The RAISE Reference Architecture needs to support low-level (RQ5) and high-level access methods (RQ4). In this initial blueprint, the core building block to enable low-level access is via SSH protocols using batch scheduler scripts for automation (Figure 1 D). However, the requirement analysis of the WP3 and WP4 Use Cases revealed that interactive access via Jupyter notebooks is also required (Figure 1 E) to enable quick and rapid prototyping of DL algorithms. In this context, it is possible to create SSH sessions out of Jupyter notebooks on HPC systems. Furthermore, the framework needs to be hardware-agnostic with respect to accelerators (RQ8) and requires a high I/O performance to work with large quantities of data (RQ9). Abstracting specific DL tasks (RQ2) by using the ONNX format (Figure 1 F) enables portability between different DL frameworks and increases reproducibility (RQ6). A more comprehensive view of use cases reveals the requirements that platforms like MLFlow (Figure 1 G) are essential to share and re-use existing AI models among the broader AI & HPC community (RQ6).

The unique AI framework layout design employs an abstract wrapper functionality to map the above abstract specifications to specific software and hardware infrastructure via the Facade pattern (Figure 1 H). It thus maps the abstract specifications to specific software and hardware configurations (RQ1) of available HPC systems (Figure 1 I), encapsulating users from the need to know about low-level version details. However, in this context, it is vital to check what versions are available in what modules on the specific HPC systems (Figure 1 J) as RAISE’s Use Cases considered this a major obstacle for using AI technologies on HPC systems today.

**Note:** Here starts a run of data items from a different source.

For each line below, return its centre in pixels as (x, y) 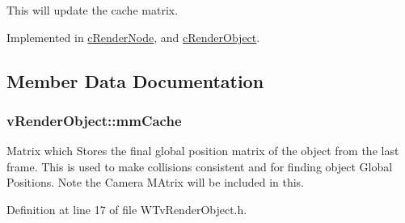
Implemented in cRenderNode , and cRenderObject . (133, 37)
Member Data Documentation (135, 80)
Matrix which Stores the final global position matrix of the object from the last (203, 151)
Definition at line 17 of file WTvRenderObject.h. (127, 209)
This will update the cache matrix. (93, 10)
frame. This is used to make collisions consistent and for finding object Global (200, 166)
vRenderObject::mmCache (94, 120)
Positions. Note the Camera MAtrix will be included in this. (156, 182)
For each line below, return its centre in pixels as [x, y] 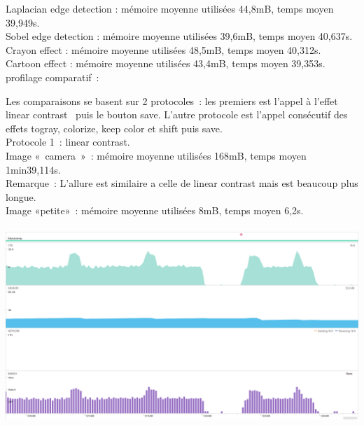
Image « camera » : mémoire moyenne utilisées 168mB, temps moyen [156, 155]
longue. [21, 196]
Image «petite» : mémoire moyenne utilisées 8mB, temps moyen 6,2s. [155, 210]
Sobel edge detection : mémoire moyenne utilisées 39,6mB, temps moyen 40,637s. [179, 36]
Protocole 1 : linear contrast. [68, 142]
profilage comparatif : [52, 77]
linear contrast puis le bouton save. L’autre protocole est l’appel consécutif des [177, 114]
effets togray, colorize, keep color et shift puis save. [114, 128]
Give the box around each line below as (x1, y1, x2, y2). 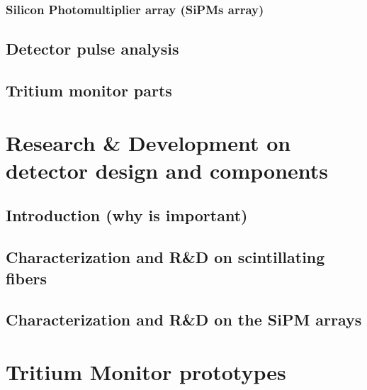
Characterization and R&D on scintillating (6, 246, 325, 268)
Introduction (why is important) (6, 204, 248, 226)
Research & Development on (6, 128, 291, 157)
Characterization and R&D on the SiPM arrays (6, 308, 362, 330)
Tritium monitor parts (6, 79, 172, 101)
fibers (6, 267, 47, 289)
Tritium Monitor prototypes (6, 357, 286, 386)
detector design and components (6, 155, 329, 184)
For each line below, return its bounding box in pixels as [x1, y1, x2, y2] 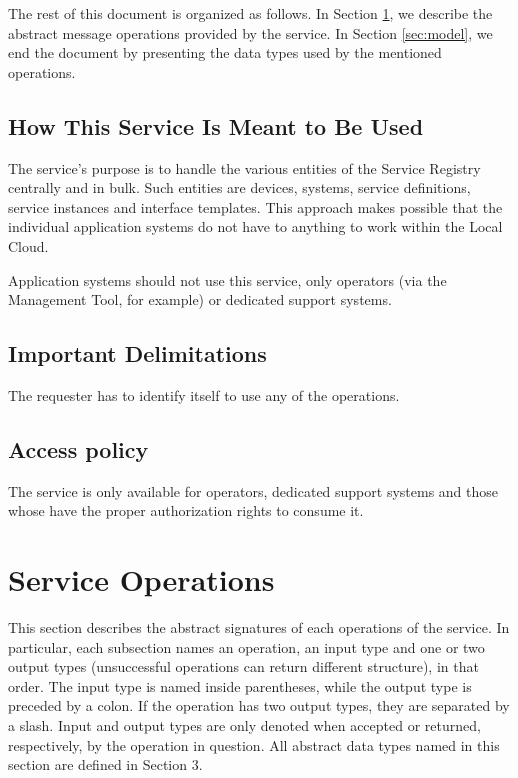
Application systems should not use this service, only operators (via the [8, 269, 447, 290]
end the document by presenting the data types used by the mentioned [8, 42, 442, 63]
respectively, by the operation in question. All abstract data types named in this [8, 734, 500, 755]
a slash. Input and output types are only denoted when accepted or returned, [8, 715, 481, 736]
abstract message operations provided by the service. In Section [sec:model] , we [8, 22, 493, 43]
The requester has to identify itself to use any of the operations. [8, 384, 400, 405]
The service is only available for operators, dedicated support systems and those [8, 480, 499, 501]
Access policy [8, 433, 149, 464]
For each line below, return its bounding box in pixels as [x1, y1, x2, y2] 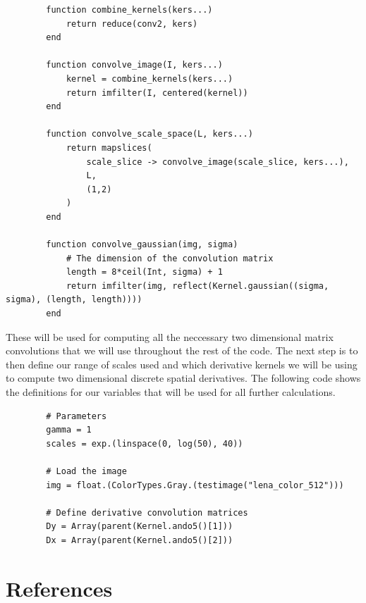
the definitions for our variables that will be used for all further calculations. [6, 385, 336, 399]
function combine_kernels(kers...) [46, 5, 213, 15]
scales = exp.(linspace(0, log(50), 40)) [46, 438, 243, 449]
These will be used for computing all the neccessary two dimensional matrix [6, 329, 334, 344]
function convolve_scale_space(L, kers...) [46, 129, 253, 139]
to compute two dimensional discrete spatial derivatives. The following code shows [6, 371, 361, 385]
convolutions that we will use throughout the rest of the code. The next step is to [6, 343, 358, 358]
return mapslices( [66, 142, 152, 153]
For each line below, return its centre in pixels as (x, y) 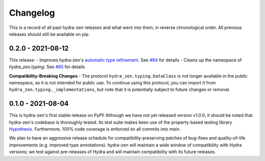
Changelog (32, 13)
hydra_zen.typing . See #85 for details (47, 67)
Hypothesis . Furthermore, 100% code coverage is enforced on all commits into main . (95, 129)
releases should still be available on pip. (49, 34)

The initial Reference Architecture blueprint in Figure 1 includes specific versions of packages within its software infrastructure provided by HPC centres in Europe. These software packages are basic science libraries (Figure 1 K) such as NumPy or Pandas. In addition, the RAISE Reference Architecture will also leverage specific harmonized versions of the DL packages TensorFlow and PyTorch (Figure 1 L), and PyTorch-DDG and Horovod for scaling towards Exascale (Figure 1 M). At the time of writing, the complementary benchmark activities of WP2 in CoE RAISE investigate scaling and limits when using these packages, particularly concerning their scalability towards Exascale. To enable portability, users of the RAISE AI framework based on this Reference Architecture can use specially prepared containers with Use-Case specific software stacks prepared based on Singularity (Figure 1 P).

Finally, the Reference Architecture in Figure 1 also includes a hardware infrastructure that deploys the software infrastructure above, and that is accessible to RAISE Use Case members. At present, the HPC systems available to RAISE are the DEEP prototype (Figure 1 N), the JUWELS system at the Jülich Supercomputing Centre (Figure 1 O) and the MareNostrum system at BSC-CNS (Figure 1 Q). Other machines not shown in Figure 1 include HPC systems available via the PRACE Rapid Access programme. But many more HPC systems become available and work towards supporting the basic blueprint of the RAISE CoE framework. The future work entails improving the blueprint (e.g., adding hyper-parameter optimization tools like Ray Tune or Optune), identifying more HPC/AI methods listed in Table 1, and working with cutting-edge technologies such as quantum annealers.